# [WHAT NEEDS TO BE DONE]
Write out word for word each line from the top of the material through the line that has "Хиты продаж". Pictures do not go in.
BEGIN
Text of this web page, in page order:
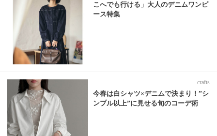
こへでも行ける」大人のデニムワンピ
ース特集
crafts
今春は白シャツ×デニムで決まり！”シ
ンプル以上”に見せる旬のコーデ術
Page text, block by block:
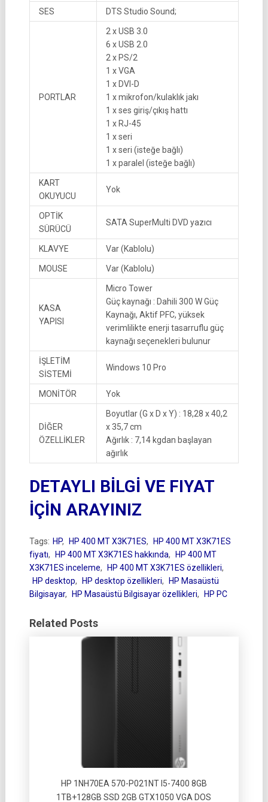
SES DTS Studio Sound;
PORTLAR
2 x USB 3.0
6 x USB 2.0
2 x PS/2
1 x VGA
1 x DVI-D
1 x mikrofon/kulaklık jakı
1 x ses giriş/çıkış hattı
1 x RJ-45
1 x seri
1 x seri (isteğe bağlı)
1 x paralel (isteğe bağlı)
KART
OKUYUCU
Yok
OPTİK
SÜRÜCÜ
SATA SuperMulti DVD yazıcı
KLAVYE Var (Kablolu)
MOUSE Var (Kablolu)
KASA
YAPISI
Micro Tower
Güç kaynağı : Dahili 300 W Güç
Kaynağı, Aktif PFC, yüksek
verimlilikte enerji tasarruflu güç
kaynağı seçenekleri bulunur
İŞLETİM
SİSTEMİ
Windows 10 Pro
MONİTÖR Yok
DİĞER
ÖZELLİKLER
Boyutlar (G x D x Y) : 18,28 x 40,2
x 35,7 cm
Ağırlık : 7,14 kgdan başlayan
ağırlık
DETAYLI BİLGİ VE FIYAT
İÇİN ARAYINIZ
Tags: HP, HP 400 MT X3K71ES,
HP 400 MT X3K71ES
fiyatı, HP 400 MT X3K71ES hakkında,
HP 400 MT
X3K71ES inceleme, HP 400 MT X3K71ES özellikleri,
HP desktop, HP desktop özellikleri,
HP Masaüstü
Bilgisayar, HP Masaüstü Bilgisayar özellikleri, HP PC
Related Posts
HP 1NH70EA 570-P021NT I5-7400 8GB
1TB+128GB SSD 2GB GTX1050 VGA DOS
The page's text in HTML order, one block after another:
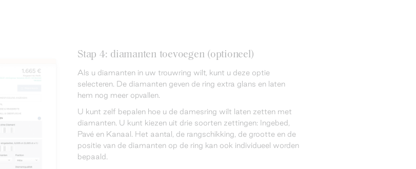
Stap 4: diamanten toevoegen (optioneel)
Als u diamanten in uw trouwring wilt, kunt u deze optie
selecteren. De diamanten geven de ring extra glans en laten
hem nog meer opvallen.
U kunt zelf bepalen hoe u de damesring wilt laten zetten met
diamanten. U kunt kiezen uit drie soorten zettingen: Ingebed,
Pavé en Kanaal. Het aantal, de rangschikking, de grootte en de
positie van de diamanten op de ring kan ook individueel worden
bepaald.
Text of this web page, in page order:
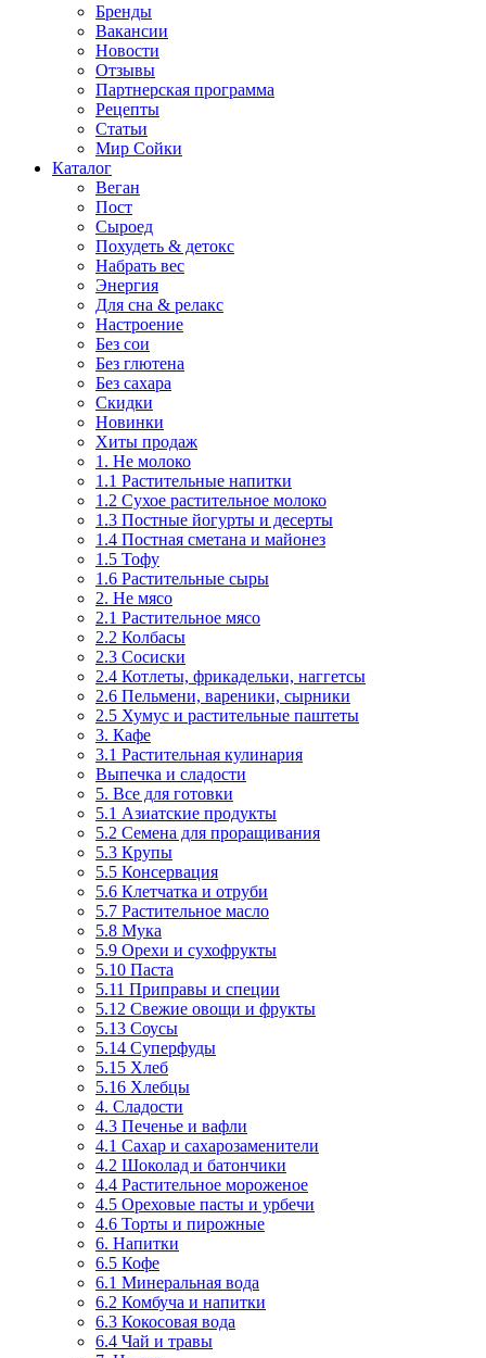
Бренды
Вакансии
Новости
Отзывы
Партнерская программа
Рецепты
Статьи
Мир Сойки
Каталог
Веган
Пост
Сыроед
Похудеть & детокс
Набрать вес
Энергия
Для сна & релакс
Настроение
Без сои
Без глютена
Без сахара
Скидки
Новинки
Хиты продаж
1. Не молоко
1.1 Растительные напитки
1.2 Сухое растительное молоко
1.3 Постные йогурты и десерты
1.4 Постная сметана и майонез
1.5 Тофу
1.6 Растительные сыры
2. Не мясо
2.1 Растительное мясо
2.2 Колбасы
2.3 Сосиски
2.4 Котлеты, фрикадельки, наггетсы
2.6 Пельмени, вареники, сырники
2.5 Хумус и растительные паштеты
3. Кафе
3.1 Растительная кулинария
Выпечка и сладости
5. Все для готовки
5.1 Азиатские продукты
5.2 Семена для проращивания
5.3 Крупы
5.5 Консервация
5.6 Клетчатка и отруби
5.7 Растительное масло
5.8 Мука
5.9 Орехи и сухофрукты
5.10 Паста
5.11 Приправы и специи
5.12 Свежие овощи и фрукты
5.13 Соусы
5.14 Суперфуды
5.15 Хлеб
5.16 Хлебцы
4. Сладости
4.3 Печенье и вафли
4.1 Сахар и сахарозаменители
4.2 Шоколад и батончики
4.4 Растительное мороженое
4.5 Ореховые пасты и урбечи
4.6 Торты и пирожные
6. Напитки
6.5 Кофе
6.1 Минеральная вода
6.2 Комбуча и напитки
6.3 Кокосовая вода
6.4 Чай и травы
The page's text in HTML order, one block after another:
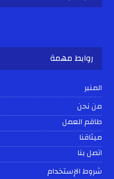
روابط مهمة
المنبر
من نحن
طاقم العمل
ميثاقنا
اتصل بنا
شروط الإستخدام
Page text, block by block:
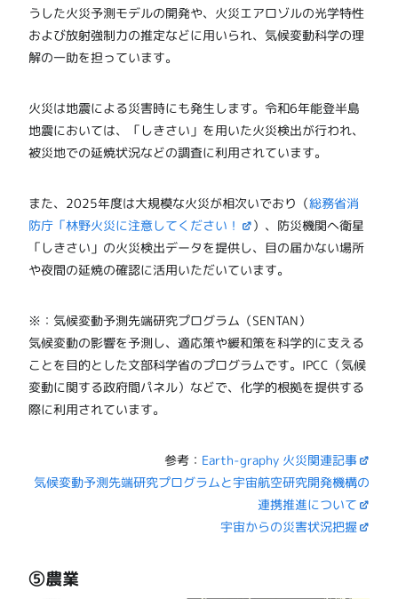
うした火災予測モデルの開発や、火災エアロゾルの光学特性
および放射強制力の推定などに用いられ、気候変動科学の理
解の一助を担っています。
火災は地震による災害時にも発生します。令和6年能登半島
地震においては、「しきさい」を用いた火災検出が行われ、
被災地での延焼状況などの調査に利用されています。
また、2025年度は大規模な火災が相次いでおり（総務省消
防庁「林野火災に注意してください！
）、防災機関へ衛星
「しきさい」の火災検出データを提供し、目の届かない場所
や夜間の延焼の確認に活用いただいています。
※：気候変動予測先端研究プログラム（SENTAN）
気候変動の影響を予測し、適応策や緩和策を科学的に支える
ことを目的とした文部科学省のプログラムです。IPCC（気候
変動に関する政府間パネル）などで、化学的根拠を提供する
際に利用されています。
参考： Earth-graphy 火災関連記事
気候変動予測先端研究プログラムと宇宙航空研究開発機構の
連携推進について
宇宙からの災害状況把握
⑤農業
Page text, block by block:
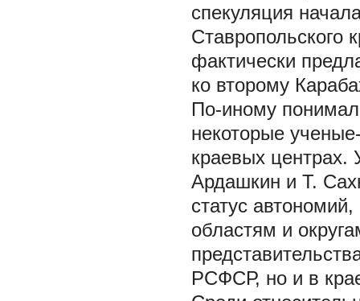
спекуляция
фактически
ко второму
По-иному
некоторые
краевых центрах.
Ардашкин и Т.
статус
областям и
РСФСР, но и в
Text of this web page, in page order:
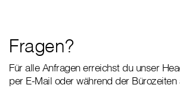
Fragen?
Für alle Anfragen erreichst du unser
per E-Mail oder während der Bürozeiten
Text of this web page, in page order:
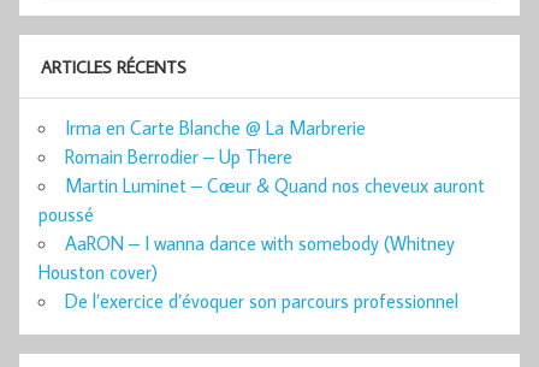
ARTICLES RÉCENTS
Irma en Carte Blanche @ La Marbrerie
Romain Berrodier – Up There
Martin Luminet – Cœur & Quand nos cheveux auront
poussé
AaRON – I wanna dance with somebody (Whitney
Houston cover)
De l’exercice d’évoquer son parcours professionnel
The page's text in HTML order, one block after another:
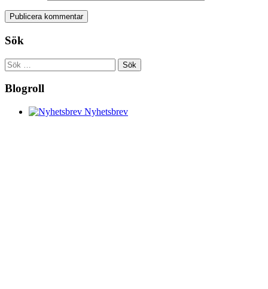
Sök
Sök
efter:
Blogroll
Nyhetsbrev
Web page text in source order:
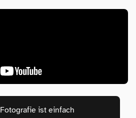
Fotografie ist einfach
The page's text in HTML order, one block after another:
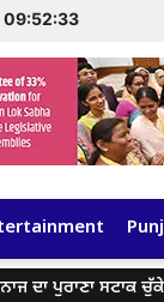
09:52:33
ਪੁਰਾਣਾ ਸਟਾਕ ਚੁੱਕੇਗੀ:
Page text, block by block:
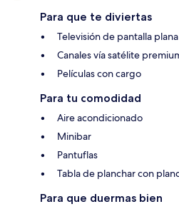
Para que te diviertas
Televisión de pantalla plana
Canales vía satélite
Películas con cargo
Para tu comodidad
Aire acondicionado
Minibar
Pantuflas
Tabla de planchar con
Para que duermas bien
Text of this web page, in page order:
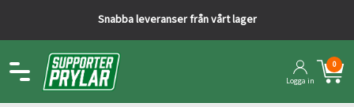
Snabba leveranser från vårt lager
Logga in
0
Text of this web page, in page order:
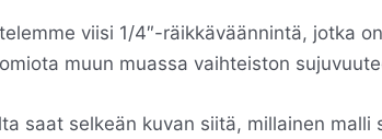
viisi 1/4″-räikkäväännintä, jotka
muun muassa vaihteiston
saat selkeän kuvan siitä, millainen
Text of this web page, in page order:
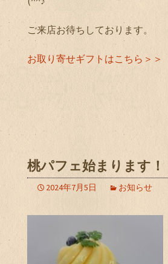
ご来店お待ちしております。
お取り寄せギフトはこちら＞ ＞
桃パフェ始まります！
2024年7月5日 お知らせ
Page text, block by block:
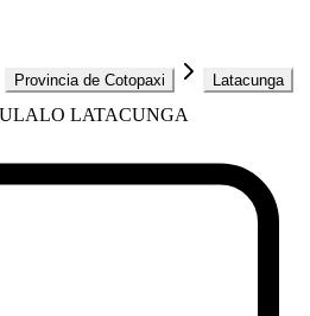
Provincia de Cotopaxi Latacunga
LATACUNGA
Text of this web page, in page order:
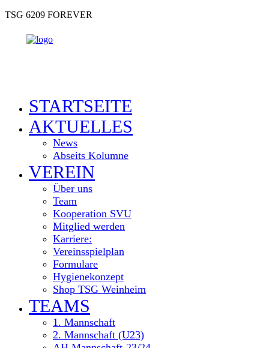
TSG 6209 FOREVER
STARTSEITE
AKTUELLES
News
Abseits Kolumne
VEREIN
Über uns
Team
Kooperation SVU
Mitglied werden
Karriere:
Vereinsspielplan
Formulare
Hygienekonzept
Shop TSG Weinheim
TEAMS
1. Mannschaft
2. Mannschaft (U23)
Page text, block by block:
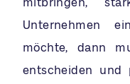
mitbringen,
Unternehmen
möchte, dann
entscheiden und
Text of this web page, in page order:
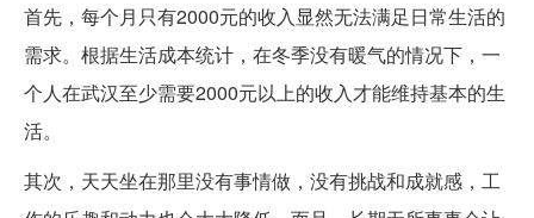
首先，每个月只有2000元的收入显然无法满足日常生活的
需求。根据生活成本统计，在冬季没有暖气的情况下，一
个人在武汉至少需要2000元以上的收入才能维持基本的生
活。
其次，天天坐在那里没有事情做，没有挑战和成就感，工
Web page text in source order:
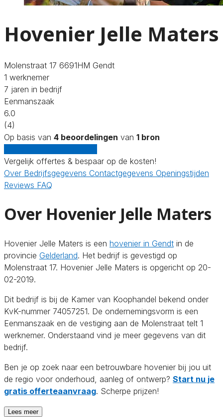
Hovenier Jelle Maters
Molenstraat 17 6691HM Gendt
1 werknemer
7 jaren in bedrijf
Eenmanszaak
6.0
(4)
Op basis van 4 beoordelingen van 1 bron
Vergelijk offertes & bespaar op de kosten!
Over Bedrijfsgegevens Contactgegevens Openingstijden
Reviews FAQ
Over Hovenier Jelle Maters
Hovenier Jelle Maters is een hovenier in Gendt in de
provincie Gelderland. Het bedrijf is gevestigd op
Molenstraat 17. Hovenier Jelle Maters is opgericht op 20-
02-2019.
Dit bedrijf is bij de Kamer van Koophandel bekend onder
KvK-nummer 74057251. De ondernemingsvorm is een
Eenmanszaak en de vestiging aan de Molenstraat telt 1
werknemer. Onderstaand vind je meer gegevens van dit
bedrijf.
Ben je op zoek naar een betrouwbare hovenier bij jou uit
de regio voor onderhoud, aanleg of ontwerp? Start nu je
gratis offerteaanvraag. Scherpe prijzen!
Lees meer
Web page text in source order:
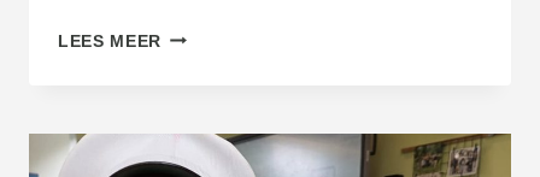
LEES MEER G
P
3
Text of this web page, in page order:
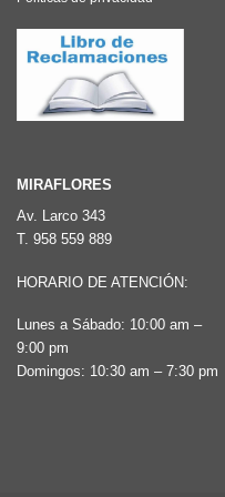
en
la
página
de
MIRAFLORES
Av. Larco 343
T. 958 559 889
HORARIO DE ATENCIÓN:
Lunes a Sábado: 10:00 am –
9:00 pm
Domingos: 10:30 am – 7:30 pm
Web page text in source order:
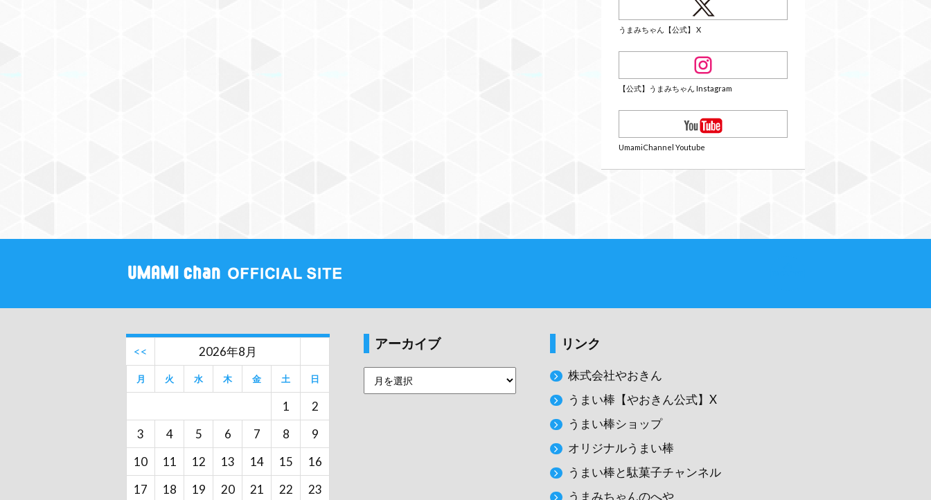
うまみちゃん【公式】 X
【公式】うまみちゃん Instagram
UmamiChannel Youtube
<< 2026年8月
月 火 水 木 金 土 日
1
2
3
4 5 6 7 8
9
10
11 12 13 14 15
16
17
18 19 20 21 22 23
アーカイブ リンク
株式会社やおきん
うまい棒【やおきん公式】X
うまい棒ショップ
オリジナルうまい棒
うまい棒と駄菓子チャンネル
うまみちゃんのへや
END
# [WRITTEN RESPONSE]
Text of this web page, in page order:
こへでも行ける」大人のデニムワンピ
ース特集
crafts
今春は白シャツ×デニムで決まり！”シ
ンプル以上”に見せる旬のコーデ術
Page text, block by block:
SES DTS Studio Sound;
PORTLAR
2 x USB 3.0
6 x USB 2.0
2 x PS/2
1 x VGA
1 x DVI-D
1 x mikrofon/kulaklık jakı
1 x ses giriş/çıkış hattı
1 x RJ-45
1 x seri
1 x seri (isteğe bağlı)
1 x paralel (isteğe bağlı)
KART
OKUYUCU
Yok
OPTİK
SÜRÜCÜ
SATA SuperMulti DVD yazıcı
KLAVYE Var (Kablolu)
MOUSE Var (Kablolu)
KASA
YAPISI
Micro Tower
Güç kaynağı : Dahili 300 W Güç
Kaynağı, Aktif PFC, yüksek
verimlilikte enerji tasarruflu güç
kaynağı seçenekleri bulunur
İŞLETİM
SİSTEMİ
Windows 10 Pro
MONİTÖR Yok
DİĞER
ÖZELLİKLER
Boyutlar (G x D x Y) : 18,28 x 40,2
x 35,7 cm
Ağırlık : 7,14 kgdan başlayan
ağırlık
DETAYLI BİLGİ VE FIYAT
İÇİN ARAYINIZ
Tags: HP, HP 400 MT X3K71ES,
HP 400 MT X3K71ES
fiyatı, HP 400 MT X3K71ES hakkında,
HP 400 MT
X3K71ES inceleme, HP 400 MT X3K71ES özellikleri,
HP desktop, HP desktop özellikleri,
HP Masaüstü
Bilgisayar, HP Masaüstü Bilgisayar özellikleri, HP PC
Related Posts
HP 1NH70EA 570-P021NT I5-7400 8GB
1TB+128GB SSD 2GB GTX1050 VGA DOS
The page's text in HTML order, one block after another:
Stap 4: diamanten toevoegen (optioneel)
Als u diamanten in uw trouwring wilt, kunt u deze optie
selecteren. De diamanten geven de ring extra glans en laten
hem nog meer opvallen.
U kunt zelf bepalen hoe u de damesring wilt laten zetten met
diamanten. U kunt kiezen uit drie soorten zettingen: Ingebed,
Pavé en Kanaal. Het aantal, de rangschikking, de grootte en de
positie van de diamanten op de ring kan ook individueel worden
bepaald.
Text of this web page, in page order:
Бренды
Вакансии
Новости
Отзывы
Партнерская программа
Рецепты
Статьи
Мир Сойки
Каталог
Веган
Пост
Сыроед
Похудеть & детокс
Набрать вес
Энергия
Для сна & релакс
Настроение
Без сои
Без глютена
Без сахара
Скидки
Новинки
Хиты продаж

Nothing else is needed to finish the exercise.